**TASK PROMPT:**
Restate, in full and unchanged, the entries that follow, but not their pictures.
:::
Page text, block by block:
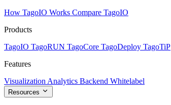
How TagoIO Works Compare TagoIO
Products
TagoIO TagoRUN TagoCore TagoDeploy TagoTiP
Features
Visualization Analytics Backend Whitelabel
Resources
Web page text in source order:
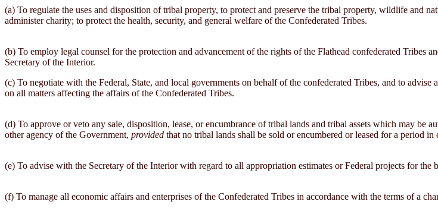
(a) To regulate the uses and disposition of tribal property, to protect and preserve the tribal property, wildlife and
administer charity; to protect the health, security, and general welfare of the Confederated Tribes.
(b) To employ legal counsel for the protection and advancement of the rights of the Flathead confederated Tribes
Secretary of the Interior.
(c) To negotiate with the Federal, State, and local governments on behalf of the confederated Tribes, and to
on all matters affecting the affairs of the Confederated Tribes.
(d) To approve or veto any sale, disposition, lease, or encumbrance of tribal lands and tribal assets which may
other agency of the Government, provided that no tribal lands shall be sold or encumbered or leased for a period
(e) To advise with the Secretary of the Interior with regard to all appropriation estimates or Federal projects for
(f) To manage all economic affairs and enterprises of the Confederated Tribes in accordance with the terms of a
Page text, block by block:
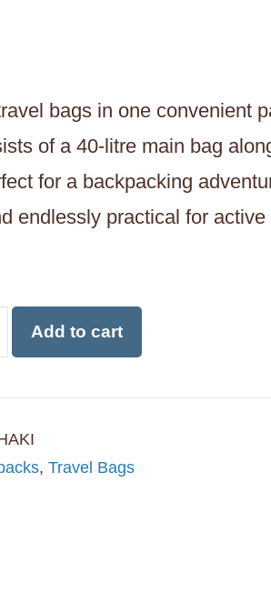
bags in one convenient
of a 40-litre main bag
for a backpacking
endlessly practical for active
Add to cart
,Travel Bags
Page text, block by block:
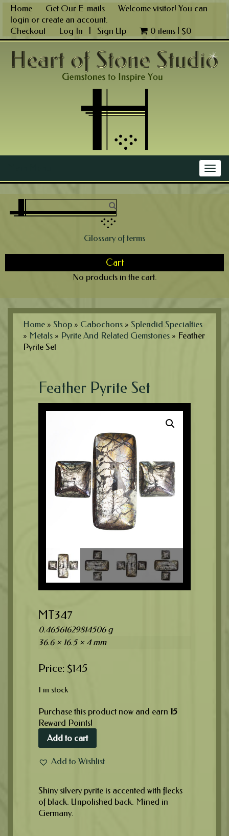
Skip
content
Home Get Our E-mails
Welcome visitor! You can
login or create an account.
Checkout
Log In Sign Up 0 items | $0
Glossary of terms
Cart
No products in the cart.
Home » Shop » Cabochons » Splendid Specialties
» Metals » Pyrite And Related Gemstones » Feather
Pyrite Set
Feather Pyrite Set
MT347
0.46561629814506 g
36.6 × 16.5 × 4 mm
$145
1 in stock
Purchase this product now and earn 15
Reward Points!
Add to cart
Add to Wishlist
Shiny silvery pyrite is accented with flecks
of black. Unpolished back. Mined in
Germany.
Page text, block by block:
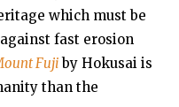
which must be
fast erosion
Fujiby Hokusai is
than the
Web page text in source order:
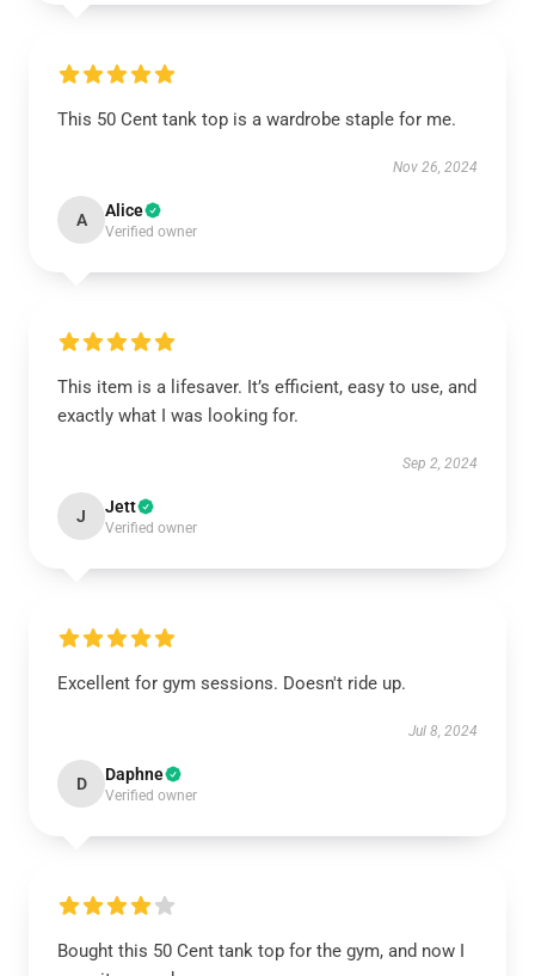
This 50 Cent tank top is a wardrobe staple for me.
Nov 26, 2024
A Alice
Verified owner
This item is a lifesaver. It’s efficient, easy to use, and
exactly what I was looking for.
Sep 2, 2024
J Jett
Verified owner
Excellent for gym sessions. Doesn't ride up.
Jul 8, 2024
D Daphne
Verified owner
Bought this 50 Cent tank top for the gym, and now I
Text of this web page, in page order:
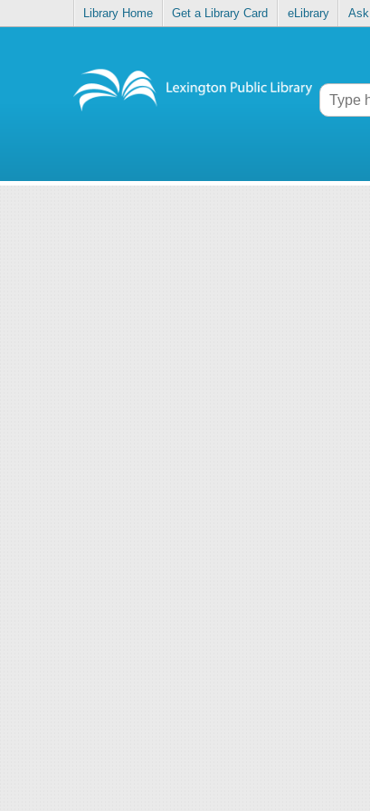
Library Home Get a Library Card eLibrary Ask
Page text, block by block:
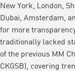
New York, London,
Dubai, Amsterdam,
for more
traditionally lacked
of the previous MM
CKGSB), covering
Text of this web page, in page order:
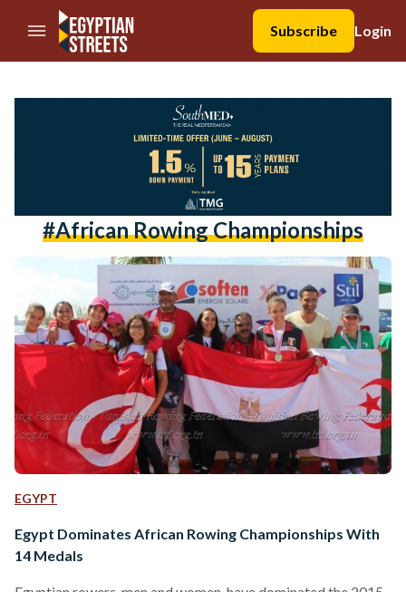
//Skip to content
Subscribe
Login
#african Rowing Championships
EGYPT
Egypt Dominates African Rowing Championships With
14 Medals
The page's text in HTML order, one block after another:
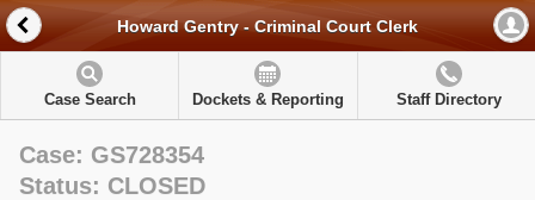
Howard Gentry - Criminal Court Clerk
Case Search Dockets & Reporting Staff Directory
Case: GS728354
Status: CLOSED
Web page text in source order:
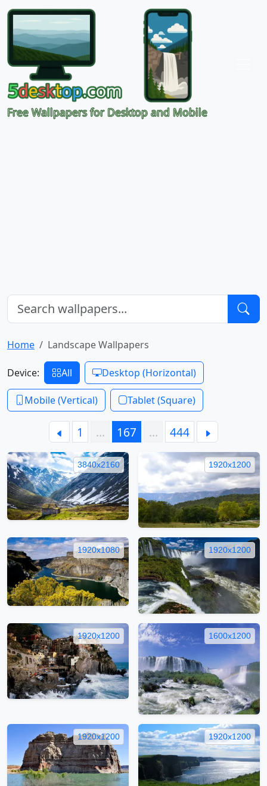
:::
**WRITTEN SOLUTION:**
Page text, block by block:
How TagoIO Works Compare TagoIO
Products
TagoIO TagoRUN TagoCore TagoDeploy TagoTiP
Features
Visualization Analytics Backend Whitelabel
Resources
Web page text in source order:
(a) To regulate the uses and disposition of tribal property, to protect and preserve the tribal property, wildlife and
administer charity; to protect the health, security, and general welfare of the Confederated Tribes.
(b) To employ legal counsel for the protection and advancement of the rights of the Flathead confederated Tribes
Secretary of the Interior.
(c) To negotiate with the Federal, State, and local governments on behalf of the confederated Tribes, and to
on all matters affecting the affairs of the Confederated Tribes.
(d) To approve or veto any sale, disposition, lease, or encumbrance of tribal lands and tribal assets which may
other agency of the Government, provided that no tribal lands shall be sold or encumbered or leased for a period
(e) To advise with the Secretary of the Interior with regard to all appropriation estimates or Federal projects for
(f) To manage all economic affairs and enterprises of the Confederated Tribes in accordance with the terms of a
Page text, block by block:
bags in one convenient
of a 40-litre main bag
for a backpacking
endlessly practical for active
Add to cart
,Travel Bags
Page text, block by block:
Skip
content
Home Get Our E-mails
Welcome visitor! You can
login or create an account.
Checkout
Log In Sign Up 0 items | $0
Glossary of terms
Cart
No products in the cart.
Home » Shop » Cabochons » Splendid Specialties
» Metals » Pyrite And Related Gemstones » Feather
Pyrite Set
Feather Pyrite Set
MT347
0.46561629814506 g
36.6 × 16.5 × 4 mm
$145
1 in stock
Purchase this product now and earn 15
Reward Points!
Add to cart
Add to Wishlist
Shiny silvery pyrite is accented with flecks
of black. Unpolished back. Mined in
Germany.
Page text, block by block:
which must be
fast erosion
Fujiby Hokusai is
than the
Web page text in source order:
This 50 Cent tank top is a wardrobe staple for me.
Nov 26, 2024
A Alice
Verified owner
This item is a lifesaver. It’s efficient, easy to use, and
exactly what I was looking for.
Sep 2, 2024
J Jett
Verified owner
Excellent for gym sessions. Doesn't ride up.
Jul 8, 2024
D Daphne
Verified owner
Bought this 50 Cent tank top for the gym, and now I
Text of this web page, in page order:
Library Home Get a Library Card eLibrary Ask
Page text, block by block:
New York, London,
Dubai, Amsterdam,
for more
traditionally lacked
of the previous MM
CKGSB), covering
Text of this web page, in page order:
//Skip to content
Subscribe
Login
#african Rowing Championships
EGYPT
Egypt Dominates African Rowing Championships With
14 Medals
The page's text in HTML order, one block after another:
Howard Gentry - Criminal Court Clerk
Case Search Dockets & Reporting Staff Directory
Case: GS728354
Status: CLOSED
Web page text in source order:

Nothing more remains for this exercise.